BOOK REVIEW - THE MAREVA INJUNCTION AND RELATED ORDERS

THE MAREVA INJUNCTION AND RELATED ORDERS by Mark S. W. Hoyle, B.A., Ph.D., A. C.I.Arb., of the Inner Temple and Gray’s Inn, Barrister. Lloyd’s of London Press Ltd., London (1985, xxv and 135 pp., plus 5 pp. Appendix and 8 pp. Index). Hardback £23.50.
THE MAREVA INJUNCTION AND ASSOCIATED ORDERS by D. G. Powles, LL.M., Barrister, Senior Lecturer in Law, U. W.I.S. T. Professional Books Ltd., Abingdon (1985, xxiii and 133 pp., plus 23 pp. Appendices and 4 pp. Index). Hardback £29.50; paperback £12.95.

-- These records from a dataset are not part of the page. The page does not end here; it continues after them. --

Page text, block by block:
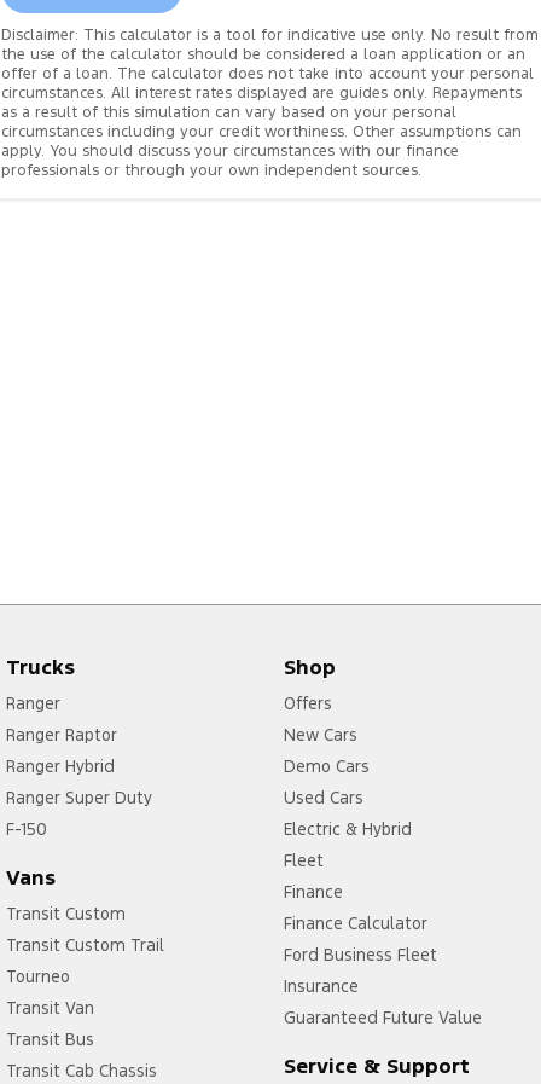
Disclaimer: This calculator is a tool for indicative use only. No result from
the use of the calculator should be considered a loan application or an
offer of a loan. The calculator does not take into account your personal
circumstances. All interest rates displayed are guides only. Repayments
as a result of this simulation can vary based on your personal
circumstances including your credit worthiness. Other assumptions can
apply. You should discuss your circumstances with our finance
professionals or through your own independent sources.
Trucks
Ranger
Ranger Raptor
Ranger Hybrid
Ranger Super Duty
F-150
Vans
Transit Custom
Transit Custom Trail
Tourneo
Transit Van
Transit Bus
Transit Cab Chassis
Shop
Offers
New Cars
Demo Cars
Used Cars
Electric & Hybrid
Fleet
Finance
Finance Calculator
Ford Business Fleet
Insurance
Guaranteed Future Value
Service & Support
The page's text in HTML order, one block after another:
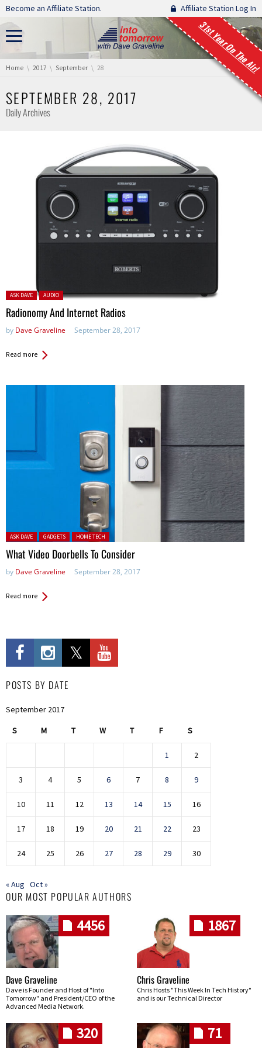
Skip navigation
Become an Affiliate Station. Affiliate Station Log In
31st Year On The Air!
You are here:
Home 2017 September 28
SEPTEMBER 28, 2017
Daily Archives
Posted in:
ASK DAVE AUDIO
Radionomy And Internet Radios
by Dave Graveline September 28, 2017
Read more
Posted in:
ASK DAVE GADGETS HOME TECH
What Video Doorbells To Consider
by Dave Graveline September 28, 2017
Read more
POSTS BY DATE
September 2017
S M T W T F S
1 2
3 4 5 6 7 8 9
10 11 12 13 14 15 16
17 18 19 20 21 22 23
24 25 26 27 28 29 30
« Aug Oct »
OUR MOST POPULAR AUTHORS
4456
Dave Graveline
Dave is Founder and Host of "Into
Tomorrow" and President/CEO of the
Advanced Media Network.
1867
Chris Graveline
Chris Hosts "This Week In Tech History"
and is our Technical Director
320 71
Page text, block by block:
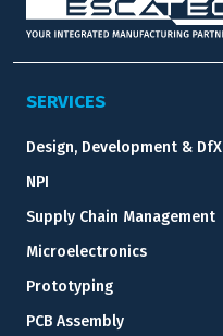
SERVICES
Design, Development & DfX
NPI
Supply Chain Management
Microelectronics
Prototyping
PCB Assembly
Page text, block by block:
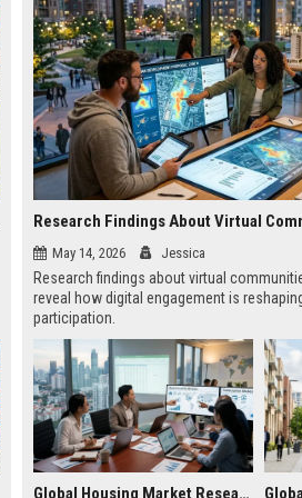
May 14, 2026 Jessica
Research findings about virtual
reveal how digital engagement is
participation.
Global Housing Market Research on Subscription Models
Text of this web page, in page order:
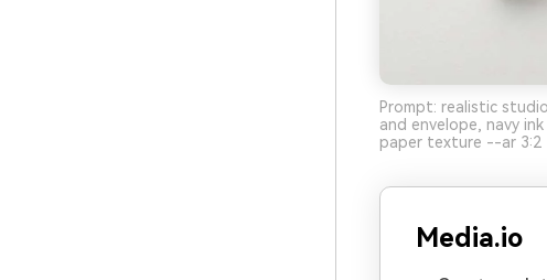
Prompt: realistic
and envelope, navy
paper texture --ar 3:2
Media.io
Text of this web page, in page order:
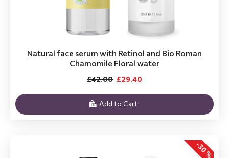
Natural face serum with Retinol and Bio Roman
Chamomile Floral water
£29.40
£42.00
Add to Cart
-30 %
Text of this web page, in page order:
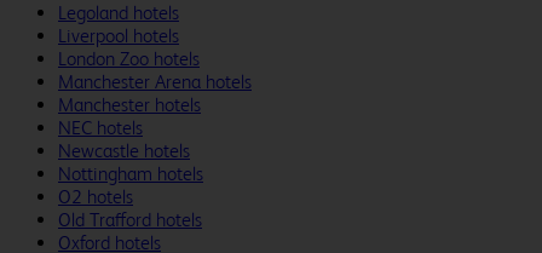
Legoland hotels
Liverpool hotels
London Zoo hotels
Manchester Arena hotels
Manchester hotels
NEC hotels
Newcastle hotels
Nottingham hotels
O2 hotels
Old Trafford hotels
Oxford hotels
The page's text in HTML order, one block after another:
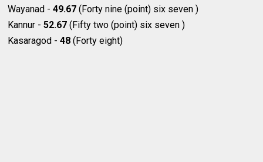
Wayanad -49.67 (Forty nine (point) six seven )
Kannur -52.67 (Fifty two (point) six seven )
Kasaragod -48 (Forty eight)
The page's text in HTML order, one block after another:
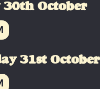
30th October
31st October
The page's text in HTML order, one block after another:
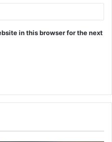
in this browser for the next
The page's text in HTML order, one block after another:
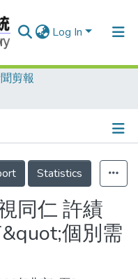
Log In
剪報
Statistics
同仁 許績
個別需
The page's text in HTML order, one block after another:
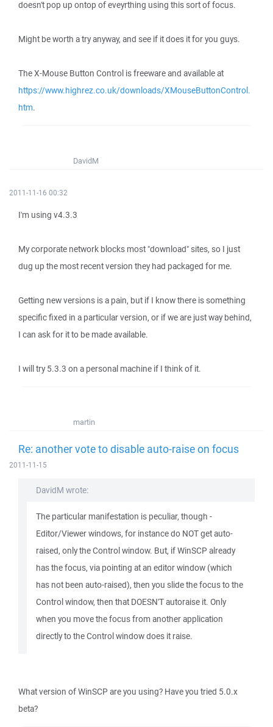
doesn't pop up ontop of eveyrthing using this sort of focus.
Might be worth a try anyway, and see if it does it for you guys.
The X-Mouse Button Control is freeware and available at
https://www.highrez.co.uk/downloads/XMouseButtonControl.
htm.
DavidM
2011-11-16 00:32
I'm using v4.3.3
My corporate network blocks most "download" sites, so I just
dug up the most recent version they had packaged for me.
Getting new versions is a pain, but if I know there is something
specific fixed in a particular version, or if we are just way behind,
I can ask for it to be made available.
I will try 5.3.3 on a personal machine if I think of it.
martin
Re: another vote to disable auto-raise on focus
2011-11-15
DavidM wrote:
The particular manifestation is peculiar, though -
Editor/Viewer windows, for instance do NOT get auto-
raised, only the Control window. But, if WinSCP already
has the focus, via pointing at an editor window (which
has not been auto-raised), then you slide the focus to the
Control window, then that DOESN'T autoraise it. Only
when you move the focus from another application
directly to the Control window does it raise.
What version of WinSCP are you using? Have you tried 5.0.x
beta?

The discovery by the English courts in 1975 that they possessed power to restrain a defendant from removing his assets from the jurisdiction, and thereby rendering himself “judgment-proof”, was not only an important—indeed, crucial—development in the English civil law procedure: it also demonstrated the innate superiority of judge-made law over statutory reform. Judge-made law is flexible, develops easily and adapts to changing circumstances. Statutory amendment of the law is its own worst enemy: unlike case law, it is clear that there is a limit, and statutes are construed minutely and exactly according to the words. By contrast, we are constantly taught that judicial decisions are not to be construed as if they were statutes. Indeed, as Lord Denning would say, take this very case. If, immediately after the two decisions founding this jurisdiction (Nippon Yusen Kaisha v. Karageorgis [1975] 1 W.L.R. 1093 and the Mareva case itself [1975] 2 Lloyd’s Rep. 509), it had been decided to encapsulate this significant reform in statutory form, no one can be in any doubt that it would have been extremely hard to urge the courts thereafter to extend the Mareva injunction, first to cases of dissipation of assets within the jurisdiction, then to foreign defendants resident within the jurisdiction, and then to English resident defendants. Yet all of this happened through judicial decision. Furthermore, on the one occasion when statute did purport to make a reform, namely s. 37(3) of the Supreme Court Act 1981 (which was intended to make clear that the Mareva jurisdiction extended to English residents), it was rendered obsolete by case law before it ever came into force.